Nevertheless, the social commentary still remains since it’s embedded in the plot. We know using child soldiers is wrong, but is it okay if they’re trying to save the planet and they’re not in immediate danger? Are we worried about their safety or the desensitization of their actions? Ender is in the tenuous position of understanding the enormity of his goal, but being aware he’s being pushed into that position by people like Graff. When Graff singles out Ender for praise, the Colonel and Ender understand that it will earn the enmity of the other students. Ender’s always being tested, and it makes him both a martyr and a killer.
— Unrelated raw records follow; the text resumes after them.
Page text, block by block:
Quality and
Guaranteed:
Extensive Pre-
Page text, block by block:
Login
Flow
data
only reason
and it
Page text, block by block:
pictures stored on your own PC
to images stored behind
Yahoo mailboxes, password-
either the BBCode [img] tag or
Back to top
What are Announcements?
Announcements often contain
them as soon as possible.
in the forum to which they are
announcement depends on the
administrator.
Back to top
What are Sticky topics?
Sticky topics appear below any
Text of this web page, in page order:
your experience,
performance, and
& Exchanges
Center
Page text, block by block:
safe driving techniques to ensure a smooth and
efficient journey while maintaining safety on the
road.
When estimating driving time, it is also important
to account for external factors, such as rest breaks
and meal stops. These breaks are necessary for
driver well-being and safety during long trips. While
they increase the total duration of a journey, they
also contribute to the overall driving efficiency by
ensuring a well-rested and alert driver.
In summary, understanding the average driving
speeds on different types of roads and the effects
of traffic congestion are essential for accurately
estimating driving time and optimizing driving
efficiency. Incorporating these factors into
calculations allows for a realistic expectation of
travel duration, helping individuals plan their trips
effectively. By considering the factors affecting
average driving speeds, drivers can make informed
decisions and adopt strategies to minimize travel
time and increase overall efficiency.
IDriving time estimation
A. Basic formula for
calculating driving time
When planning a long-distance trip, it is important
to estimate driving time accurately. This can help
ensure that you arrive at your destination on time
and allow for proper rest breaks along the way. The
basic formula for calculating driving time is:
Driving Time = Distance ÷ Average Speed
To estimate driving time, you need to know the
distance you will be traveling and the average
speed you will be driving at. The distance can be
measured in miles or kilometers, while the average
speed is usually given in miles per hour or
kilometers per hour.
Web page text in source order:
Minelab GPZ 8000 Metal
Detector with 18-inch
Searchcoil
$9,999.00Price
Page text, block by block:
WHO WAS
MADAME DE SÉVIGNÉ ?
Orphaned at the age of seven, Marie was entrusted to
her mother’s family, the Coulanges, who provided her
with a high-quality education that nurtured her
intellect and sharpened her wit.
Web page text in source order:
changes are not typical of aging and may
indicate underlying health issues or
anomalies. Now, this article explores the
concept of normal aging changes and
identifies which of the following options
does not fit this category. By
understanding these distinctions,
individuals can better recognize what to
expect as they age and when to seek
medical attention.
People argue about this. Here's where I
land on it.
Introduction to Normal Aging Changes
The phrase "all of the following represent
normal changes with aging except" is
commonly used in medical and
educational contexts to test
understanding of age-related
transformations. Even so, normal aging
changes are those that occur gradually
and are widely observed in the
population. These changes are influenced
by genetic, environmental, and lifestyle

For the most part, Hood does a good job of conveying Ender’s talent to win a war versus his fear of letting his violent tendencies take control. Inside the Battle Arena and in the friendships he makes with his fellow students, we can see why Ender finds a leadership role alluring. The inviting part is easy; it’s the manipulative side that’s tough. It’s one of the many “games” extending past the battle arena. If it’s not mind games with Graff, it’s power plays with Ender’s squad leader, Bonzo (Moises Arias). The cost of winning these games may lead to promotion, but they also lead to a rearrangement of his personality that causes Ender great distress.
However, the film never takes the wearing away of Ender’s personality as far as it needs to go. This is one of the rare instances where I think a movie would benefit from a montage. Ender’s success is tied to the ebbing of his compassion. The film opens with a quote from Ender that perfectly sums up his inner conflict: “In the moment when I truly understand my enemy, understand him well enough to defeat him, then in that very moment I also love him.” Graff doesn’t want to turn Ender into an unfeeling robot because empathy is the key to the boy’s success. It’s also his weakness, and Hood never lets us see enough of the latter. We get to relish his victories, but rarely do we have time to feel the emotional cost of those victories
Thankfully, Butterfield’s commanding (no pun intended) performance always holds everything together even when the script or direction is too loose to hammer home the themes. The young actor is absolutely captivating in the role as he runs the gamut of Ender’s emotions. Ender is a fascinating character because he’s both tough and fragile. One doesn’t cover up the other. They’re intertwined, and Butterfield thoughtfully navigates between the two. But when it comes to Ender as the commander, to what Graff is trying to turn the boy into, Butterfield is astounding. In those moments, I would follow that kid through the gates of Hell.
Ender, his fellow cadets, and their teachers have the benefit of not looking their enemy in the eye. They’ve seen the ships from afar, heard the tales, and devoted themselves fully to a reasonable goal of preventing possible annihilation with a pre-emptive strike. But we still don’t have to look the enemy in the eye—the evil of manipulating children to murder millions—and Hood doesn’t want to look either, at least not in a serious, downbeat manner. Ender’s Game sees the creeping darkness in the periphery, but the film quickly floats away, ready to engage the action but reluctant to face the destruction.